Pour l’anecdote, un soir, du côté de Šiauliai, un soldat allemand demanda à voir la Commission ! Il s’agissait en fait d’un Lorrain, originaire de Thionville, que les hasards de la guerre avaient promené en Ukraine et en France, puis qui s’était laissé séduire par l’aventure baltique. Mais il en avait assez car il n’était plus payé et sa zone de pillage s’appauvrissait de jour en jour. Il voulait s’engager dans la Légion Étrangère !

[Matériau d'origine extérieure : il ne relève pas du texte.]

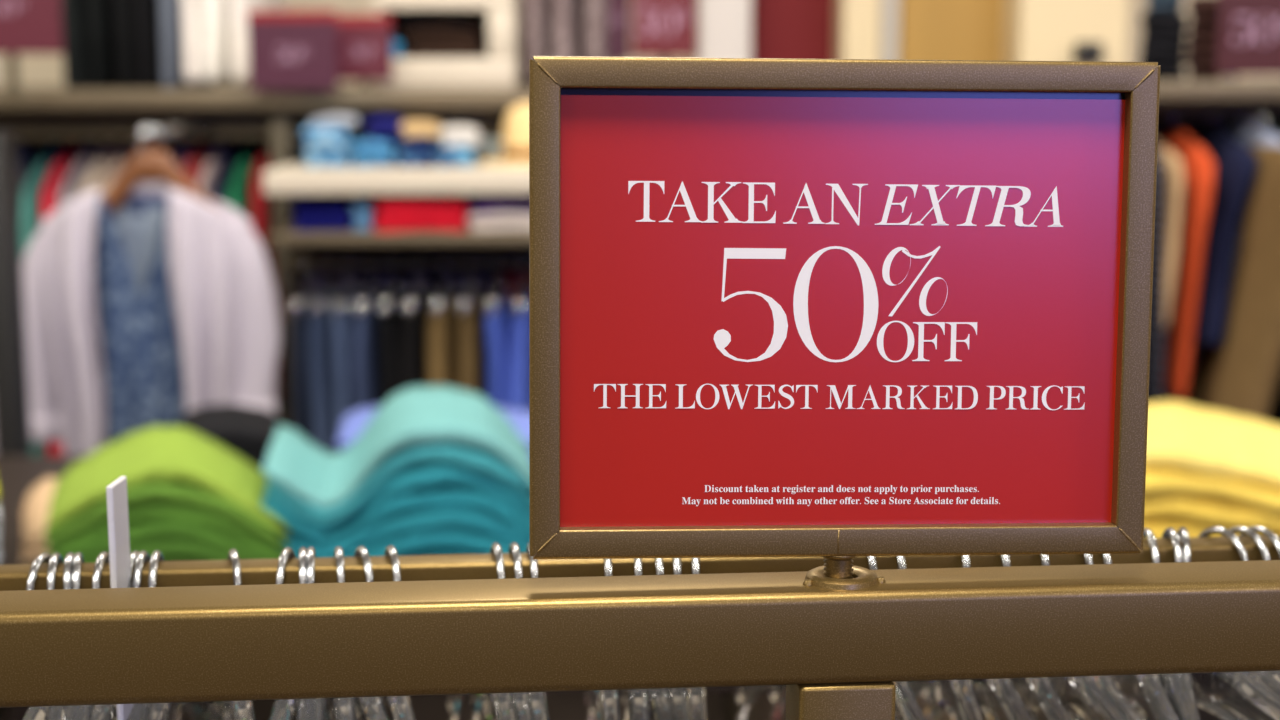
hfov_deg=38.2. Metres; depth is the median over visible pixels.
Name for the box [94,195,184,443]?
blouse
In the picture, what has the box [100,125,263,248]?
wooden hanger
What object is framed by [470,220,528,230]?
sweater
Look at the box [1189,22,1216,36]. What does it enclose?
sweater
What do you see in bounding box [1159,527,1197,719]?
clothes hanger
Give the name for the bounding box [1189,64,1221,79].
sweater
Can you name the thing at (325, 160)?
sweater
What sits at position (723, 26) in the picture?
trim
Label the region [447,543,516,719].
clothes hanger
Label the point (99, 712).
clothes hanger
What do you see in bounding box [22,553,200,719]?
clothes hanger
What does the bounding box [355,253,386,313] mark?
hanger
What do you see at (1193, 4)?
sweater
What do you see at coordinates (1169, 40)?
sweater
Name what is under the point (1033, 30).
trim
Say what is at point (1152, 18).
sweater
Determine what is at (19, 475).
display table
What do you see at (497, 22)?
open cubby
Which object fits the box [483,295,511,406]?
trousers
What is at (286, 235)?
shelf
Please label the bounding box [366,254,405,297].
shirt
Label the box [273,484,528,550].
shirt
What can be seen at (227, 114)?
fixture
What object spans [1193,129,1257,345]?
hanging shirt
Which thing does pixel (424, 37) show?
sweater
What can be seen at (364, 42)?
sale sign
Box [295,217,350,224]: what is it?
sweater
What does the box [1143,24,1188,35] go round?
sweater
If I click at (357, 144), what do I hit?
sweater
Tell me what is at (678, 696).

Le 27 novembre, le colonel Dosse, chef d’Etat-major de la Commission, rencontra une délégation lettone constituée d’un représentant des Affaires Etrangères, ancien étudiant à la Sorbonne, et d’un colonel de l’état-major letton. Le wagon-restaurant du train de la Commission servait de double salle de réunion, une cloison séparant la délégation lettone de l’Officier allemand envoyé par le général von Eberhardt. Celui-ci, qui demandait un allégement des conditions de retraite, n’obtiendra qu’un accroissement des rigueurs ! Il lui fut notamment stipulé que les Lettons accompagneraient, par des éléments légers, les troupes germano-russes jusqu’à la frontière letto-lituanienne. La vitesse d’évacuation devrait être accélérée, tous les éléments germano-russes devant se trouver rassemblés sur une ligne Mouravievo – Kurchany (A priori ligne Mažeikiai - Kuršėnai) au plus tard le 1er décembre.
Les dernières formations allemandes arrivèrent enfin à la frontière lituanienne et le 30 novembre 1919 à minuit, la Courlande était entièrement libérée.
Comme le stipule sa citation à l’ordre de l’Armée, signée le 13 janvier 1922 par le ministre de la Guerre, Louis Barthou, le Général Niessel « a réussi, grâce à son ascendant personnel et à la vigueur des dispositions prises, à imposer la volonté de l’Entente au Gouvernement de Berlin et à obtenir, en dépit des multiples obstacles rencontrés, la libération rapide de la Lettonie et de la Lithuanie ».